Univ. Prof. Dr. Steffen Hering
University of Vienna
Two and three-dimensional models of human pluripotent stem cell derived cardiomyocytes for drug discovery
Human pluripotent stem cell derived cardiomyocytes (hPSC-CMs) serve as in vitro models of human cardiovascular diseases, drug development and for drug safety testing (Saxena et al. 2017, Blinova et al. 2018). Major advantages of hPSC cardiac derivatives over animal models include their human origin, the virtually unlimited supply of cells from different human genetic backgrounds, and the potential to reduce the number of laboratory animals and testing. In order to reach their full potential for routine applications in drug development hPSC-CMs need, however, further refinement. In particular, commonly used irregularly growing monolayer cultures represent native cardiac tissues only rudimentary and recordings of membrane potentials with (commonly used) extracellular electrodes do not provide absolute values of resting and action potentials. Furthermore, contractions of mature (tissue-like) myocardial preparations may lead to movement artefacts and cell detachment during long term culturing.

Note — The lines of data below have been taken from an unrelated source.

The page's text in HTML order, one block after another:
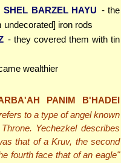
SHEL BARZEL HAYU - the
iron rods
- they covered them with tin
wealthier
PANIM B'HADEI
to a type of angel known
Yechezkel describes
that of a Kruv, the second
fourth face that of an eagle"
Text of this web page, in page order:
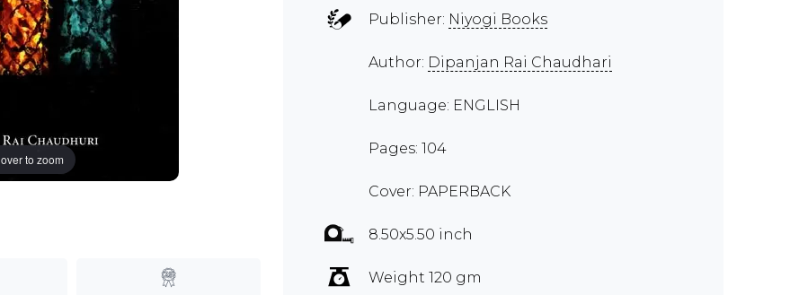
to zoom
Publisher: Niyogi Books
Author: Dipanjan Rai Chaudhari
Language: ENGLISH
Pages: 104
Cover: PAPERBACK
8.50x5.50 inch
Weight 120 gm
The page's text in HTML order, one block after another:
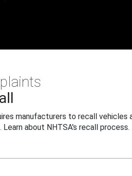
manufacturers to recall vehicles
about NHTSA's recall process.
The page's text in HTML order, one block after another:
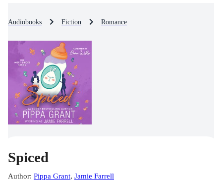
Audiobooks Fiction Romance
Spiced
Author: Pippa Grant, Jamie Farrell
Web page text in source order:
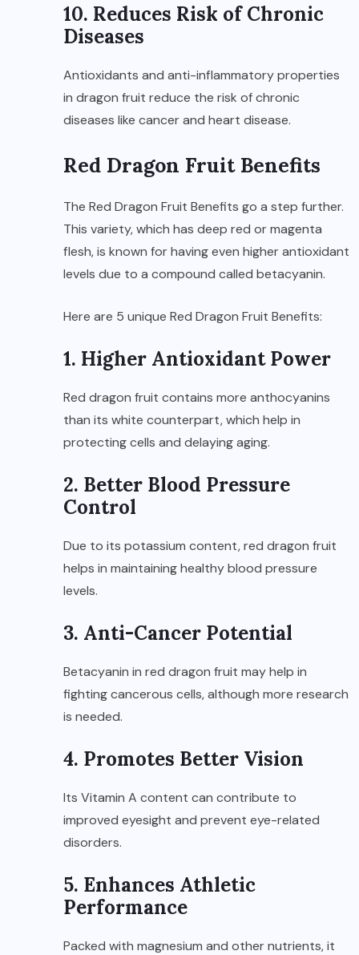
10. Reduces Risk of Chronic
Diseases
Antioxidants and anti-inflammatory properties
in dragon fruit reduce the risk of chronic
diseases like cancer and heart disease.
Red Dragon Fruit Benefits
The Red Dragon Fruit Benefits go a step further.
This variety, which has deep red or magenta
flesh, is known for having even higher antioxidant
levels due to a compound called betacyanin.
Here are 5 unique Red Dragon Fruit Benefits:
1. Higher Antioxidant Power
Red dragon fruit contains more anthocyanins
than its white counterpart, which help in
protecting cells and delaying aging.
2. Better Blood Pressure
Control
Due to its potassium content, red dragon fruit
helps in maintaining healthy blood pressure
levels.
3. Anti-Cancer Potential
Betacyanin in red dragon fruit may help in
fighting cancerous cells, although more research
is needed.
4. Promotes Better Vision
Its Vitamin A content can contribute to
improved eyesight and prevent eye-related
disorders.
5. Enhances Athletic
Performance
Packed with magnesium and other nutrients, it
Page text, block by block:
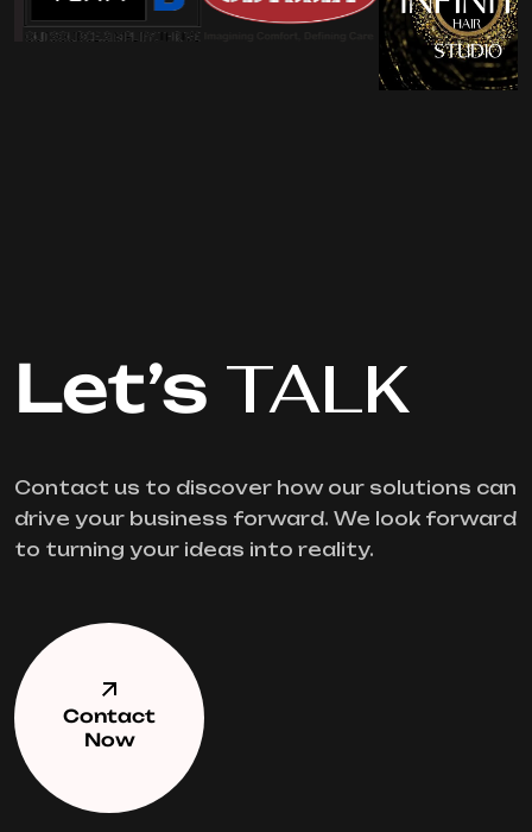
Let’s TALK
Contact us to discover how our solutions can
drive your business forward. We look forward
to turning your ideas into reality.
Contact
Now
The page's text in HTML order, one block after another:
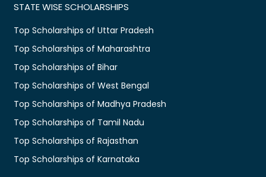
STATE WISE SCHOLARSHIPS
Top Scholarships of Uttar Pradesh
Top Scholarships of Maharashtra
Top Scholarships of Bihar
Top Scholarships of West Bengal
Top Scholarships of Madhya Pradesh
Top Scholarships of Tamil Nadu
Top Scholarships of Rajasthan
Top Scholarships of Karnataka
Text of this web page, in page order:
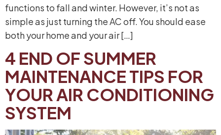
functions to fall and winter. However, it’s not as
simple as just turning the AC off. You should ease
both your home and your air […]
4 END OF SUMMER
MAINTENANCE TIPS FOR
YOUR AIR CONDITIONING
SYSTEM
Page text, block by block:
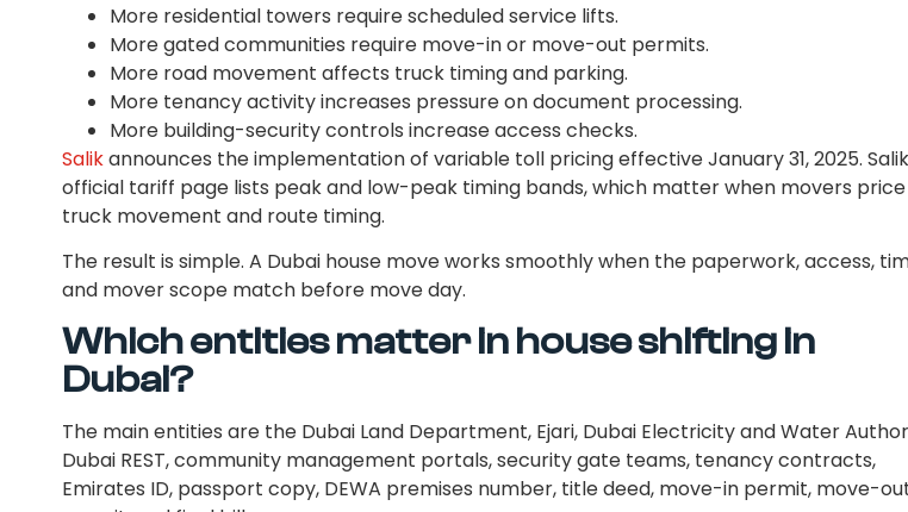
More residential towers require scheduled service lifts.
More gated communities require move-in or move-out permits.
More road movement affects truck timing and parking.
More tenancy activity increases pressure on document processing.
More building-security controls increase access checks.
Salikannounces the implementation of variable toll pricing effective January 31, 2025.
official tariff page lists peak and low-peak timing bands, which matter when movers price
truck movement and route timing.
The result is simple. A Dubai house move works smoothly when the paperwork, access,
and mover scope match before move day.
Which entities matter in house shifting in
Dubai?
The main entities are the Dubai Land Department, Ejari, Dubai Electricity and Water
Dubai REST, community management portals, security gate teams, tenancy contracts,
Emirates ID, passport copy, DEWA premises number, title deed, move-in permit, move-
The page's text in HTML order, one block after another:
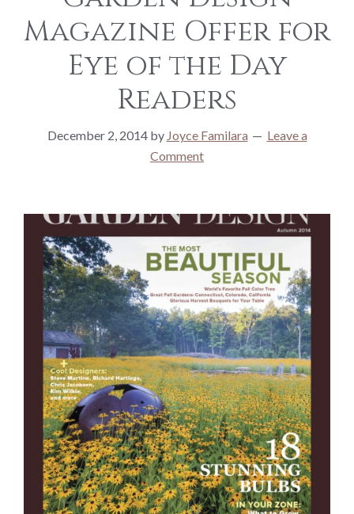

This project aims to overcome these limitations by developing two and three dimensional hPSC-CMs cultures such as fiber-like structures and spheroids making use of nanostructured surfaces. The project will be carried out in close collaboration with stem cell biologists at IMBA. Maturation and differentiation of the cell models will be analyzed with state-of-the-art electrophysiological methods. We will focus on characterization of the principle inward currents through Nav and Cav and potassium outward currents (e.g. through HERG [Kv11.1] channels). Novel hPSC-CMs models combined with advanced cell array technology are expected to increase the efficiency of drug development and safety pharmacology.
Saxena P, Hortigon-Vinagre MP, Beyl S, Baburin I, Andranovits S, Iqbal SM, Costa A, IJzerman AP, Kügler P, Timin E, Smith GL, Hering S. Correlation between human ether-a-go-go-related gene channel inhibition and action potential prolongation. Br J Pharmacol. 2017 Sep;174(18):3081-3093.
Blinova K, Dang Q, Millard D, Smith G, Pierson J, Guo L, Brock M, Lu HR, Kraushaar U, Zeng H, Shi H, Zhang X, Sawada K, Osada T, Kanda Y, Sekino Y, Pang L, Feaster TK, Kettenhofen R, Stockbridge N, Strauss DG, Gintant G. International Multisite Study of Human-induced Pluripotent Stem Cell-Derived cardiomyocytes for Drug Proarrhythmic Potential Assessment. Cell Rep. 2018 Sep 25;24(13):3582-3592.